Note d’information sur la jurisprudence de la Cour No 136
Décembre 2010
Ichin et autres c. Ukraine - 28189/04
Arrêt 21.12.2010 [Section V]
Article 5
Article 5-1
Arrestation ou détention régulière
Détention arbitraire de mineurs dans un centre de détention pour mineurs : violation
En fait – Le deuxième et le quatrième requérant, qui étaient alors mineurs, avaient volé de la nourriture et des ustensiles de cuisine à la cantine de l’école. Ils furent interrogés par la police et reconnurent les faits. Ils rendirent également certains des objets qu’ils avaient volés. Un tribunal ordonna leur placement dans un centre de détention pour mineurs, estimant qu’ils étaient susceptibles de commettre des actes socialement dangereux, de se soustraire à l’enquête, et de faire entrave au bon déroulement de la procédure. Les deux adolescents furent détenus pendant trente jours. La procédure pénale dirigée contre eux fut finalement classée sans suite car ils n’avaient pas atteint l’âge de la responsabilité pénale.
En droit – Article 5 § 1 : le placement de mineurs dans un centre de détention spécial était prévu par le code de procédure pénale. Cela étant, les circonstances de l’affaire suscitent des doutes quant au point de savoir si la portée et les modalités d’application de cette procédure étaient suffisamment bien définies pour éviter l’arbitraire. Les autorités ont convoqué les requérants en qualité de témoins dans une affaire pénale ouverte contre X, alors même que l’identité des auteurs de l’infraction avait déjà été établie. La décision de les placer en détention ne semble avoir répondu à aucun des objectifs visés à l’article 5 § 1 c). Aucune mesure d’enquête n’a été prise pendant la détention des adolescents, et la procédure pénale dirigée contre eux a été ouverte vingt jours après leur remise en liberté, alors qu’ils étaient trop jeunes pour pouvoir être considérés comme pénalement responsables.
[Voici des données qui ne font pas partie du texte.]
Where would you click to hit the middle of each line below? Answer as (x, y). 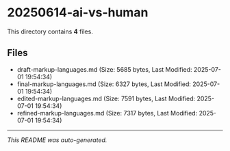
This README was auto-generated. (57, 140)
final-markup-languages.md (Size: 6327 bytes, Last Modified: (104, 84)
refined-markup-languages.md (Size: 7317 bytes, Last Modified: (107, 113)
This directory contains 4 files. (50, 31)
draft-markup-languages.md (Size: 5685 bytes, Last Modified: (105, 69)
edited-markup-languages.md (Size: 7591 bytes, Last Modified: (106, 98)
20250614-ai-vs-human (78, 13)
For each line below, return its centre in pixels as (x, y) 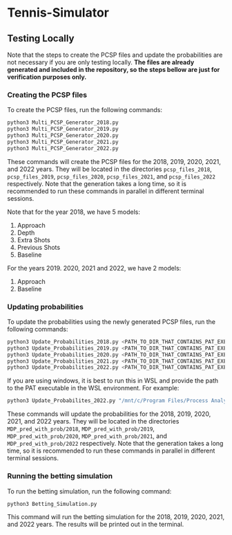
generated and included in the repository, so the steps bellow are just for (114, 70)
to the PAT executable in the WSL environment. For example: (93, 388)
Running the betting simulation (60, 476)
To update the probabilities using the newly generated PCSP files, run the (112, 321)
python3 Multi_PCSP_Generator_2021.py (63, 142)
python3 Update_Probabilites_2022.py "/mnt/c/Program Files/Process (108, 401)
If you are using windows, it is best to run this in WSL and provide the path (113, 381)
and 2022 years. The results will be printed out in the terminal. (96, 525)
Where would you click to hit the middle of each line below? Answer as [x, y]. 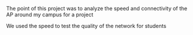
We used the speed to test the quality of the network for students [86, 26]
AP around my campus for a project [50, 15]
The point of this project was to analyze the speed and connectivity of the [97, 8]
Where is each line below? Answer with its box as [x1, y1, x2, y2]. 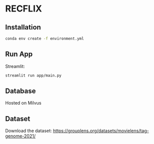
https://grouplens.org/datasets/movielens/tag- [53, 128, 149, 134]
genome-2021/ [5, 133, 36, 139]
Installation [5, 23, 41, 31]
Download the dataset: [5, 128, 52, 134]
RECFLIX [5, 3, 42, 14]
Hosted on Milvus [5, 100, 42, 106]
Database [5, 86, 36, 95]
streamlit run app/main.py [5, 73, 62, 78]
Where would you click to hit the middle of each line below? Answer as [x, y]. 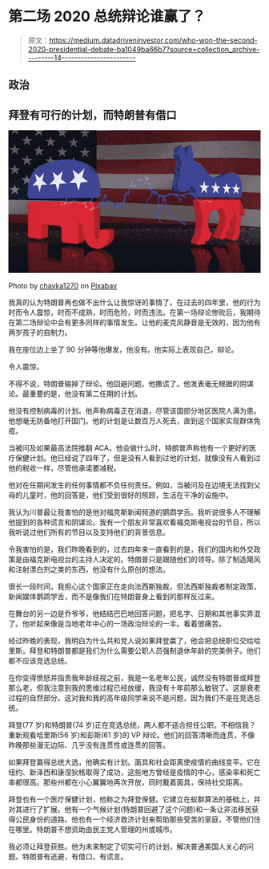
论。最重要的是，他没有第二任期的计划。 [75, 394]
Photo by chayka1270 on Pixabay [63, 285]
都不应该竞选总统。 [40, 660]
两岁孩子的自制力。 [40, 332]
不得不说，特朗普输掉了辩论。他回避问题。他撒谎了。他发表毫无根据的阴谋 [131, 383]
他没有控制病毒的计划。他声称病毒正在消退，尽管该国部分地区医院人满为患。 [134, 410]
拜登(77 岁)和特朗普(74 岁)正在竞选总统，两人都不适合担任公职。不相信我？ [132, 724]
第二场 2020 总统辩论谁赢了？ [107, 16]
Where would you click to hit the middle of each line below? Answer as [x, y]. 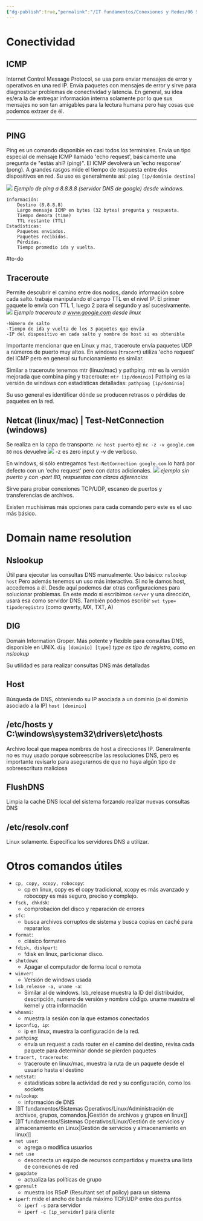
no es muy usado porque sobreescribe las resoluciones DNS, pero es [93, 755]
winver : [24, 974]
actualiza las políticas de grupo [63, 1180]
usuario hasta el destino [54, 1070]
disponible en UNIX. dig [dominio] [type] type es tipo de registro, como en [101, 647]
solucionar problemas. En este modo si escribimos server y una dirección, [98, 594]
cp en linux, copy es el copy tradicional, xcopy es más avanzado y [106, 890]
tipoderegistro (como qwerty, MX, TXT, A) [60, 607]
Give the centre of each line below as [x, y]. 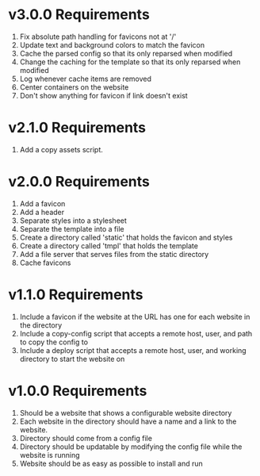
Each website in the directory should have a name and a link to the [128, 421]
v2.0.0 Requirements [79, 182]
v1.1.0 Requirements [76, 294]
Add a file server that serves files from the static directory [114, 254]
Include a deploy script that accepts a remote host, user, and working [133, 350]
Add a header [42, 212]
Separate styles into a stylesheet [73, 221]
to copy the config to [54, 342]
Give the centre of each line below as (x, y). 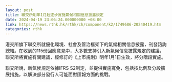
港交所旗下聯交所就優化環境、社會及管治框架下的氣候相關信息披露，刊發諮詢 (86, 45)
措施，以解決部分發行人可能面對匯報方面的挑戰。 (61, 74)
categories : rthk (24, 29)
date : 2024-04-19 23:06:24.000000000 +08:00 (53, 19)
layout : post (19, 10)
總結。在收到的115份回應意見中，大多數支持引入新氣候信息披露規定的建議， (85, 51)
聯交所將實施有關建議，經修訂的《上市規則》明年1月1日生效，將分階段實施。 (86, 57)
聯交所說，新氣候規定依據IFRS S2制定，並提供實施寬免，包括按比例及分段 (83, 68)
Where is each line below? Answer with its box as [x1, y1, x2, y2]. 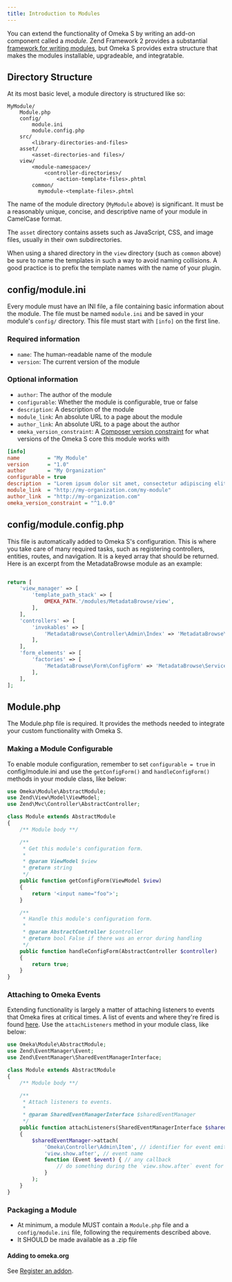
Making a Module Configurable [7, 744, 113, 754]
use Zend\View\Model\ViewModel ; [7, 794, 100, 801]
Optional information [7, 375, 79, 385]
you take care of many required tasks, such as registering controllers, [7, 545, 205, 553]
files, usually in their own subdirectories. [7, 236, 122, 244]
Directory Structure [7, 71, 93, 83]
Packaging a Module [7, 1205, 77, 1215]
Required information [7, 334, 81, 344]
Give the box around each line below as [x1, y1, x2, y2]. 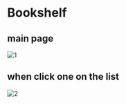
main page [7, 33, 54, 44]
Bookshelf [7, 5, 67, 21]
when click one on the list [7, 71, 120, 83]
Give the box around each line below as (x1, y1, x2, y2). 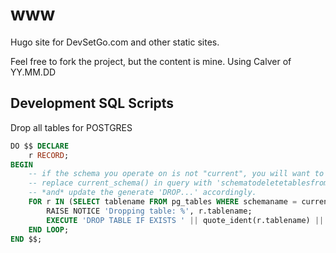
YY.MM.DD (10, 66, 57, 78)
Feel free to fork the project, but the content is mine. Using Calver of (10, 55, 292, 67)
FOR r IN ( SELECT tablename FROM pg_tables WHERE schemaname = (28, 197, 298, 207)
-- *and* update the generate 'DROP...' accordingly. (28, 188, 257, 198)
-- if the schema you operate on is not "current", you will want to (28, 169, 325, 179)
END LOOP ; (28, 224, 70, 235)
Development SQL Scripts (10, 95, 175, 112)
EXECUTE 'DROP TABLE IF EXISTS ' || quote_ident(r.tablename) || (46, 215, 325, 225)
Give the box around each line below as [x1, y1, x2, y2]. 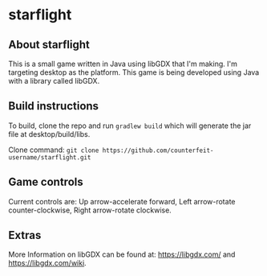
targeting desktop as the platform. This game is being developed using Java [8, 68, 260, 77]
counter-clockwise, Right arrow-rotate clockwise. [8, 205, 172, 215]
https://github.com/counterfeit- [102, 146, 214, 154]
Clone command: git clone [8, 145, 99, 154]
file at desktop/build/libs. [8, 129, 91, 138]
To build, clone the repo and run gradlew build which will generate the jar [8, 121, 252, 130]
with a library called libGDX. [8, 76, 100, 85]
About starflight [8, 38, 91, 51]
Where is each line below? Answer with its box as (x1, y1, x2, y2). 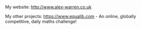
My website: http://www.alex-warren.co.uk (5, 4, 92, 10)
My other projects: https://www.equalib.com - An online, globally (5, 14, 137, 19)
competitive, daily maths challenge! (5, 19, 77, 24)
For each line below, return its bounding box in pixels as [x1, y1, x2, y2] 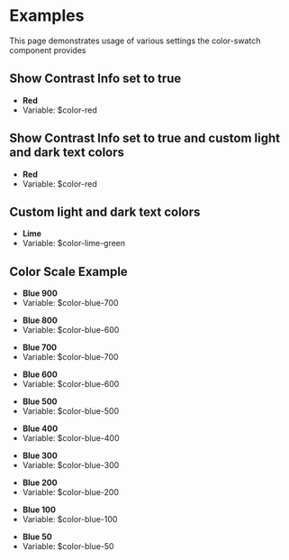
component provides [9, 44, 86, 55]
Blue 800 [22, 315, 59, 326]
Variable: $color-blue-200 [22, 487, 120, 498]
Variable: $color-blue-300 [22, 460, 120, 471]
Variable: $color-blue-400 [22, 433, 120, 444]
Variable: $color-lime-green [22, 238, 126, 249]
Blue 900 [22, 288, 59, 298]
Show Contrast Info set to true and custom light [9, 131, 281, 146]
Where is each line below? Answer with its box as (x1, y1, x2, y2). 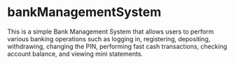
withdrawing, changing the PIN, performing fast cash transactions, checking (7, 42, 228, 50)
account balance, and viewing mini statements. (7, 50, 144, 58)
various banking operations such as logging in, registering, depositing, (7, 34, 211, 43)
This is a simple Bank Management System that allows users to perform (7, 27, 214, 36)
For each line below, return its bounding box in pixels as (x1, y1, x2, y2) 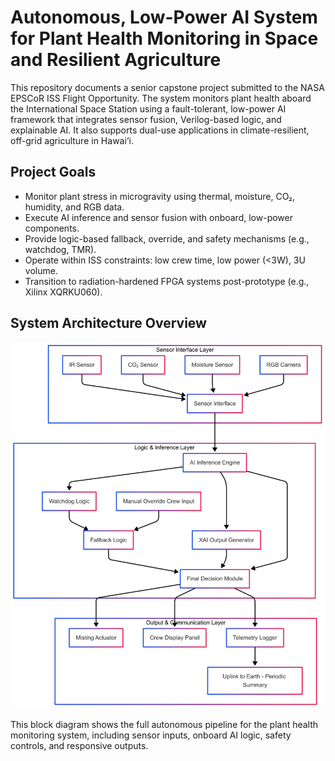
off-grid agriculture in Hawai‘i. (10, 134, 134, 146)
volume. (24, 264, 58, 276)
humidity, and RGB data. (24, 201, 125, 213)
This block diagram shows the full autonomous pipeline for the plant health (10, 719, 319, 731)
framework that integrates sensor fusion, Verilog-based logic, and (10, 113, 282, 125)
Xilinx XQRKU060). (24, 286, 103, 298)
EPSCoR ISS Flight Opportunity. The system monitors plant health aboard (10, 92, 312, 104)
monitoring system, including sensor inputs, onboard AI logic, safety (10, 729, 292, 741)
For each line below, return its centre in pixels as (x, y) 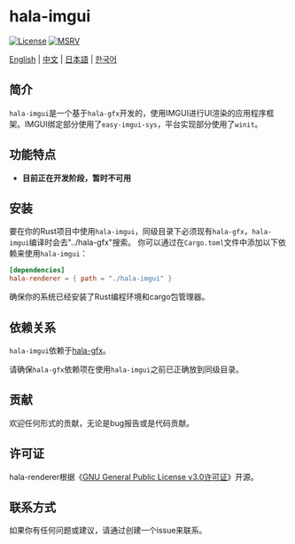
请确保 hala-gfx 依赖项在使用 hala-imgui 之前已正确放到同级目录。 (126, 369)
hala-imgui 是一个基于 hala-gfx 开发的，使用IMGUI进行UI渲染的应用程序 (138, 113)
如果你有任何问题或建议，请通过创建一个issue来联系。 (108, 531)
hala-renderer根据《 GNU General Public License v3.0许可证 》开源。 (134, 477)
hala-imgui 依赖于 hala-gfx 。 (60, 350)
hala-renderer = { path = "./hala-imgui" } (91, 279)
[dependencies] (37, 271)
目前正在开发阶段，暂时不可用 (76, 177)
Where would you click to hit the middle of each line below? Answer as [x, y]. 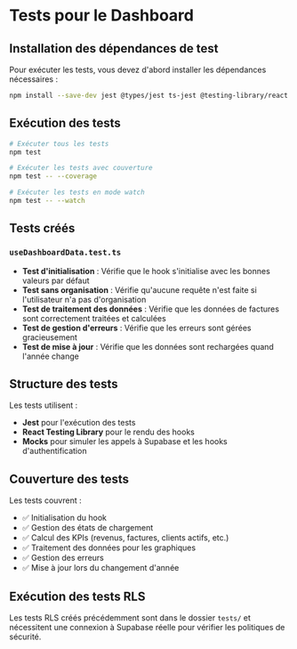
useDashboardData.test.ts [65, 253]
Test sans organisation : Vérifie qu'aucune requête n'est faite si [140, 289]
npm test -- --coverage [53, 176]
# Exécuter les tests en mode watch [77, 192]
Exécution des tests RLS [77, 596]
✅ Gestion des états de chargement [88, 528]
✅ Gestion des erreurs [63, 558]
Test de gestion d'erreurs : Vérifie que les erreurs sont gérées [136, 328]
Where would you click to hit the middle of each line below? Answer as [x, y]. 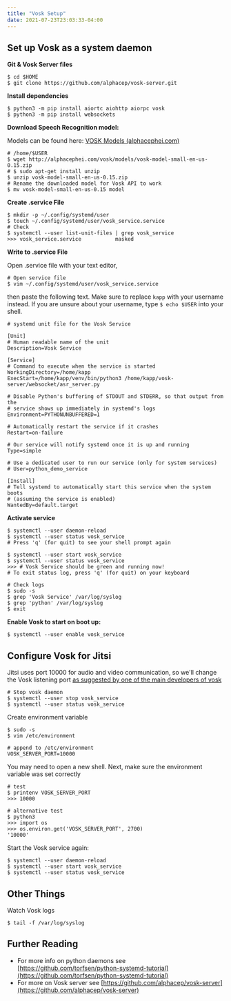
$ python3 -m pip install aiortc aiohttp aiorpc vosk [86, 109]
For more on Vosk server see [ [60, 982]
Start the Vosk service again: [48, 848]
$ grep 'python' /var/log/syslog [55, 603]
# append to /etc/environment [51, 748]
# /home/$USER [28, 153]
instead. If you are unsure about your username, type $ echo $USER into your [115, 304]
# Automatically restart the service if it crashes [83, 427]
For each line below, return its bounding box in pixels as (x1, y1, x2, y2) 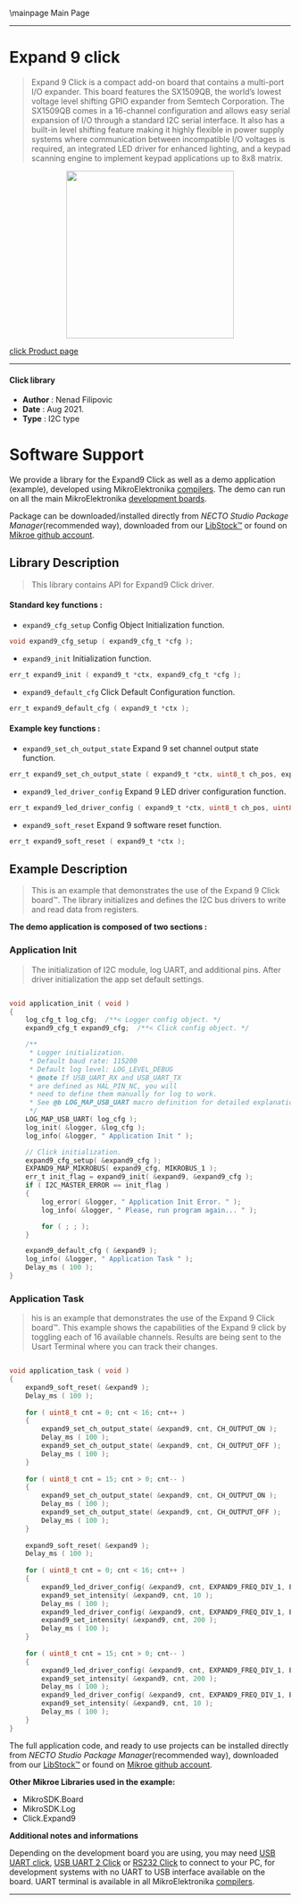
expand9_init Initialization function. (21, 653, 152, 664)
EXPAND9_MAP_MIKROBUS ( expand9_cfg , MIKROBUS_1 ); (25, 1164, 218, 1173)
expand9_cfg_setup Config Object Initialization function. (21, 620, 225, 630)
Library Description (9, 555, 120, 571)
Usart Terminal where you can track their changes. (30, 1341, 219, 1352)
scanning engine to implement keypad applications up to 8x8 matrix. (30, 152, 284, 164)
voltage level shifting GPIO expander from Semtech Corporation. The (30, 96, 285, 106)
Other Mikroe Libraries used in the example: (9, 1776, 176, 1787)

En outre, le centre de détention pour mineurs dans lequel ils ont été placés ne saurait être considéré comme un lieu d’« éducation surveillée » aux fins de l’article 5 § 1 d), car il était destiné à l’isolement temporaire de mineurs, notamment de jeunes gens ayant commis une infraction. Il ne ressort pas des éléments communiqués à la Cour que les requérants aient pris part à la moindre activité éducative pendant leur séjour dans ce centre. En conséquence, leur détention ne relève pas non plus des exceptions acceptables visées à l’article 5 § 1 d). En bref, les intéressés ont fait l’objet d’une détention arbitraire.
Conclusion : violation (unanimité).
Article 41 : 6 000 EUR chacun au deuxième et au quatrième requérant pour préjudice moral.
© Conseil de l’Europe/Cour européenne des droits de l’homme
Rédigé par le greffe, ce résumé ne lie pas la Cour.